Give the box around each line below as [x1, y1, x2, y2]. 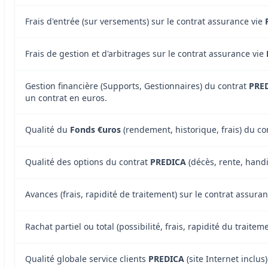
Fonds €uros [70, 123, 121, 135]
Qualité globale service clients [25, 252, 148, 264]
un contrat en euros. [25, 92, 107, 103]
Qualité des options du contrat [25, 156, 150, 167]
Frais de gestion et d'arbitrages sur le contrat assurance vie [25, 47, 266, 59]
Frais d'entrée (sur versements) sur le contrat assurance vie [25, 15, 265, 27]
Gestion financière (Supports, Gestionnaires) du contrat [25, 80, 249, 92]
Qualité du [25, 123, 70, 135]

--------

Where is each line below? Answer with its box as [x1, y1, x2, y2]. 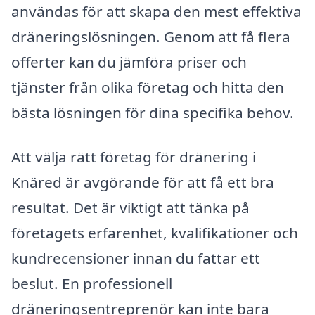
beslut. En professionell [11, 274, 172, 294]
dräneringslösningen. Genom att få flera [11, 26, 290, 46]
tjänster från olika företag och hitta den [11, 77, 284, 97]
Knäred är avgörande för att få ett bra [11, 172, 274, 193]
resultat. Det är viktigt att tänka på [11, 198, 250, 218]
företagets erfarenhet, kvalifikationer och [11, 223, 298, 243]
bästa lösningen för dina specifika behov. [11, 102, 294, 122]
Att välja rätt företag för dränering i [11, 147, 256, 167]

--------

# Task brief:
Retype, exactly and in full, the lines above from the one containing "Qualité des options" through the one containing "Qualité du [25, 123, 70, 135]".

# Answer section:
Qualité des options du contrat [25, 156, 150, 167]
Frais de gestion et d'arbitrages sur le contrat assurance vie [25, 47, 266, 59]
Frais d'entrée (sur versements) sur le contrat assurance vie [25, 15, 265, 27]
Gestion financière (Supports, Gestionnaires) du contrat [25, 80, 249, 92]
Qualité du [25, 123, 70, 135]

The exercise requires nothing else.